Issues Facing Capitation, Healthcare, and Your Organization
The most recent addition to the healthcare industry's roster of businesses providing alternative payment models (APMs) for enhanced quality of care is Direct Contracting Entity (DCE). To gain support from many sectors of the healthcare industry, DCE offers an enhanced alternative to traditional programs.
In comparison to value-based contracts, direct contracts are preferable because they offer providers more freedom from FFS models. With DCEs, medical offices may take better preventative measures for their patients while still receiving adequate funding to deliver the services and treatment they need.
The Beginning of the Capitation Healthcare Program
In the first Performance Year (PY2021) of the Global Professional Direct Contracting (GPDC) Model, the Center for Medicare and Medicaid Innovation announced on April 1, 2021, the list of the 53 authorized direct contracting firms that would participate. Additionally, CMMI is no longer taking submissions for the 2022 GPDC Models.
Some hospitals and clinics are at a loss as to what to do during the pause in applications. It was expected that some healthcare organizations, such as Next Generation Accountable Care Organizations (NGACOs), will transition to the direct contracting model after their performance years concluded in 2021. There are only a few paths forward that are still transparent for the selected healthcare organizations until CMMI provides additional information about its judgments and intentions for the future.
What are the Potential Implications for Value-Based Care?
Because of how hard it is to switch from delivering care based on volume to delivering care based on value, there are a lot of different healthcare options and ways to do things. The temporary delay in accepting new DCE applications can be used in a productive way. With different models and programs available, healthcare organizations and professionals can use the time to evaluate their current and future plans.
A Note for Those Organizations Already Engaged in Direct Contracting
Accepted DCEs for PY2021 will have the best success with this framework. Because DCEs are so meticulous in selecting high-performing providers, they are in a prime position to deliver compelling value recommendations to their preferred healthcare partners. High-value care is delivered in this way, improving health outcomes and patient happiness.
In the meanwhile, practicing DCEs should consider ways to further streamline their operations by using new technologies and other cutting-edge healthcare solutions.
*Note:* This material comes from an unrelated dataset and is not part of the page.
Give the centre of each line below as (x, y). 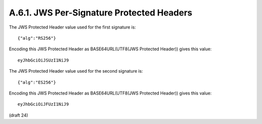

They'll be able to increase their output using this.
Future DCEs: Some Advice
Those healthcare providers who were not accepted into the model might use the extra time to improve their current strategies. Alternatives, such as enrolling in a Medicare Shared Savings Program (MSSP), might be considered while preparing for the potential expansion of higher-risk services. Examining programs that can still be run under the MSSP paradigm and putting them through simulated network operations might help healthcare companies understand more about potential dangers.
During the temporary pause in DCE submissions, healthcare companies can investigate the potential effects of implementing strategic healthcare solutions on their care delivery processes. Healthcare companies may better adapt to unforeseen challenges and unforeseen opportunities with this method's help.

Mitigating the Risks of Healthcare Organizations
Numerous healthcare businesses can benefit greatly from the CMMI's array of APMs. A shift toward value-based care and care delivery, which can improve patients' health and length of life, is greatly aided by healthcare organizations like DCEs.
Many DCEs struggle with streamlining their workflow procedures due to the complexity of healthcare operations including case management, care coordination, and claims processing. When there are hiccups in the system, patients may have to wait longer than required to receive treatment, which can have negative effects on their health.
Many direct contracting organizations have found that MedVision's Direct Contracting Entity - Operating Software (DCE-OS) is a great fit for their unique needs and requirements, resulting in improved healthcare workflows . DCE-OS is a healthcare solution designed to get your DCE up and running in 30 days or less. It achieves this by streamlining formerly laborious steps in the healthcare industry, such as permission processing, contracting, claims adjudication, and more.